Every record must be transcribed in its entirety, apart from the images, which are to be omitted.

**** Source material

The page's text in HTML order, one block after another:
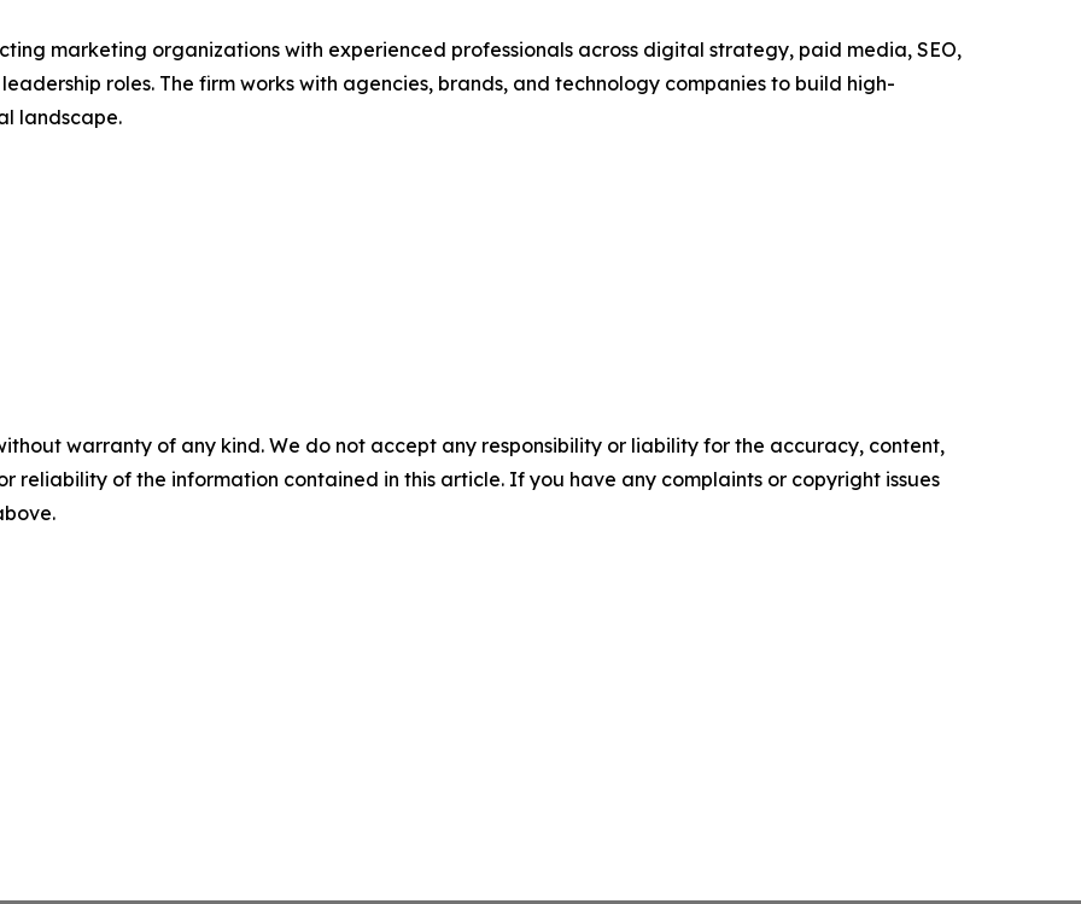
marketing organizations with experienced professionals across digital strategy, paid media, SEO,
roles. The firm works with agencies, brands, and technology companies to build high-
landscape.
warranty of any kind. We do not accept any responsibility or liability for the accuracy, content,
reliability of the information contained in this article. If you have any complaints or copyright issues
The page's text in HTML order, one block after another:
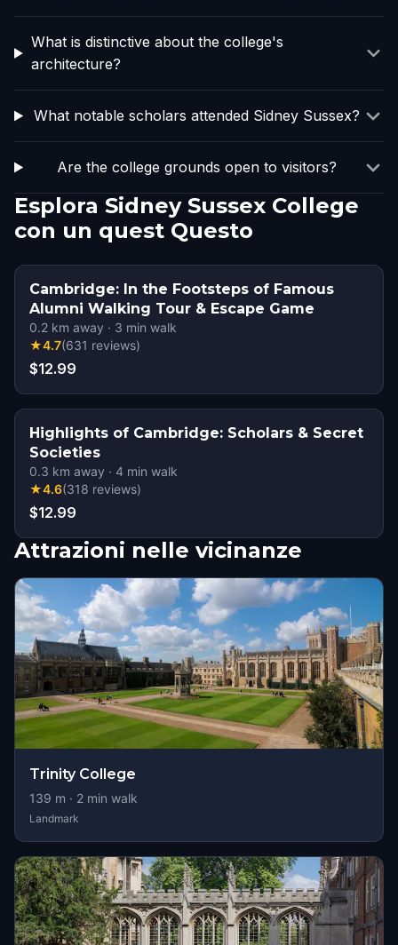
What is distinctive about the college's
architecture?
What notable scholars attended Sidney Sussex?
Are the college grounds open to visitors?
Esplora Sidney Sussex College
con un quest Questo
Cambridge: In the Footsteps of Famous
Alumni Walking Tour & Escape Game
0.2 km away · 3 min walk
★4.7(631 reviews)
$12.99
Highlights of Cambridge: Scholars & Secret
Societies
0.3 km away · 4 min walk
★4.6(318 reviews)
$12.99
Attrazioni nelle vicinanze
Trinity College
139 m · 2 min walk
Landmark
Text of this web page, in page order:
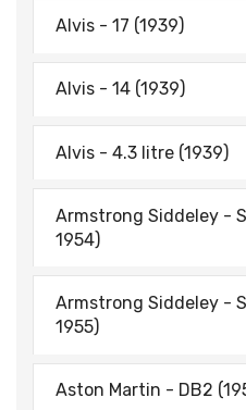
Alvis - 17 (1939)
Alvis - 14 (1939)
Alvis - 4.3 litre (1939)
Armstrong Siddeley -
1954)
Armstrong Siddeley -
1955)
Aston Martin - DB2
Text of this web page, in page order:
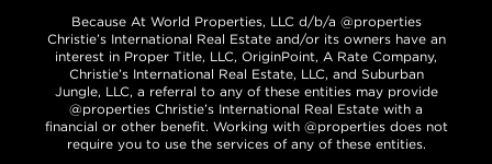
Because At World Properties, LLC d/b/a @properties
Christie’s International Real Estate and/or its owners have an
interest in Proper Title, LLC, OriginPoint, A Rate Company,
Christie’s International Real Estate, LLC, and Suburban
Jungle, LLC, a referral to any of these entities may provide
@properties Christie’s International Real Estate with a
financial or other benefit. Working with @properties does not
require you to use the services of any of these entities.
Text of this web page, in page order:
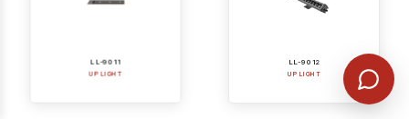
UP LIGHT
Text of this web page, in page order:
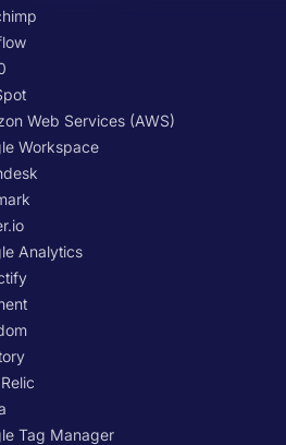
Web Services (AWS)
Workspace
Analytics
Tag Manager
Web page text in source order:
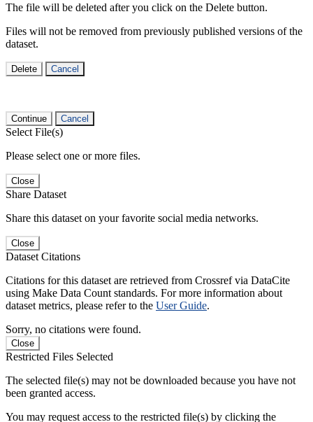
The file will be deleted after you click on the Delete button.
Files will not be removed from previously published versions of the
dataset.
Delete Cancel
Continue Cancel
Select File(s)
Please select one or more files.
Close
Share Dataset
Share this dataset on your favorite social media networks.
Close
Dataset Citations
Citations for this dataset are retrieved from Crossref via DataCite
using Make Data Count standards. For more information about
dataset metrics, please refer to the User Guide.
Sorry, no citations were found.
Close
Restricted Files Selected
The selected file(s) may not be downloaded because you have not
been granted access.
You may request access to the restricted file(s) by clicking the
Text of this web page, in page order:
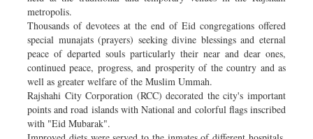
metropolis.
Thousands of devotees at the end of Eid congregations offered
special munajats (prayers) seeking divine blessings and eternal
peace of departed souls particularly their near and dear ones,
continued peace, progress, and prosperity of the country and as
well as greater welfare of the Muslim Ummah.
Rajshahi City Corporation (RCC) decorated the city's important
points and road islands with National and colorful flags inscribed
with "Eid Mubarak".
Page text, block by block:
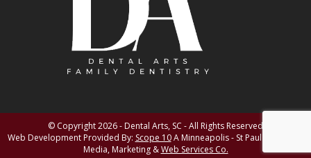
© Copyright 2026 - Dental Arts, SC - All Rights Reserved
Web Development Provided By: Scope 10A Minneapolis - St Paul MN Digital
Media, Marketing &Web Services Co.
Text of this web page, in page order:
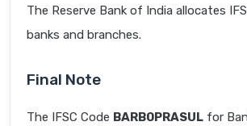
The Reserve Bank of India allocates
banks and branches.
Final Note
The IFSC Code BARB0PRASUL for

********

-- Reply --
The page's text in HTML order, one block after another:
marketing organizations with experienced professionals across digital strategy, paid media, SEO,
roles. The firm works with agencies, brands, and technology companies to build high-
landscape.
warranty of any kind. We do not accept any responsibility or liability for the accuracy, content,
reliability of the information contained in this article. If you have any complaints or copyright issues
The page's text in HTML order, one block after another:
What is distinctive about the college's
architecture?
What notable scholars attended Sidney Sussex?
Are the college grounds open to visitors?
Esplora Sidney Sussex College
con un quest Questo
Cambridge: In the Footsteps of Famous
Alumni Walking Tour & Escape Game
0.2 km away · 3 min walk
★4.7(631 reviews)
$12.99
Highlights of Cambridge: Scholars & Secret
Societies
0.3 km away · 4 min walk
★4.6(318 reviews)
$12.99
Attrazioni nelle vicinanze
Trinity College
139 m · 2 min walk
Landmark
Text of this web page, in page order:
Alvis - 17 (1939)
Alvis - 14 (1939)
Alvis - 4.3 litre (1939)
Armstrong Siddeley -
1954)
Armstrong Siddeley -
1955)
Aston Martin - DB2
Text of this web page, in page order:
Because At World Properties, LLC d/b/a @properties
Christie’s International Real Estate and/or its owners have an
interest in Proper Title, LLC, OriginPoint, A Rate Company,
Christie’s International Real Estate, LLC, and Suburban
Jungle, LLC, a referral to any of these entities may provide
@properties Christie’s International Real Estate with a
financial or other benefit. Working with @properties does not
require you to use the services of any of these entities.
Text of this web page, in page order:
UP LIGHT
Text of this web page, in page order:
Web Services (AWS)
Workspace
Analytics
Tag Manager
Web page text in source order:
The file will be deleted after you click on the Delete button.
Files will not be removed from previously published versions of the
dataset.
Delete Cancel
Continue Cancel
Select File(s)
Please select one or more files.
Close
Share Dataset
Share this dataset on your favorite social media networks.
Close
Dataset Citations
Citations for this dataset are retrieved from Crossref via DataCite
using Make Data Count standards. For more information about
dataset metrics, please refer to the User Guide.
Sorry, no citations were found.
Close
Restricted Files Selected
The selected file(s) may not be downloaded because you have not
been granted access.
You may request access to the restricted file(s) by clicking the
Text of this web page, in page order:
metropolis.
Thousands of devotees at the end of Eid congregations offered
special munajats (prayers) seeking divine blessings and eternal
peace of departed souls particularly their near and dear ones,
continued peace, progress, and prosperity of the country and as
well as greater welfare of the Muslim Ummah.
Rajshahi City Corporation (RCC) decorated the city's important
points and road islands with National and colorful flags inscribed
with "Eid Mubarak".
Page text, block by block:
© Copyright 2026 - Dental Arts, SC - All Rights Reserved
Web Development Provided By: Scope 10A Minneapolis - St Paul MN Digital
Media, Marketing &Web Services Co.
Text of this web page, in page order:
The Reserve Bank of India allocates
banks and branches.
Final Note
The IFSC Code BARB0PRASUL for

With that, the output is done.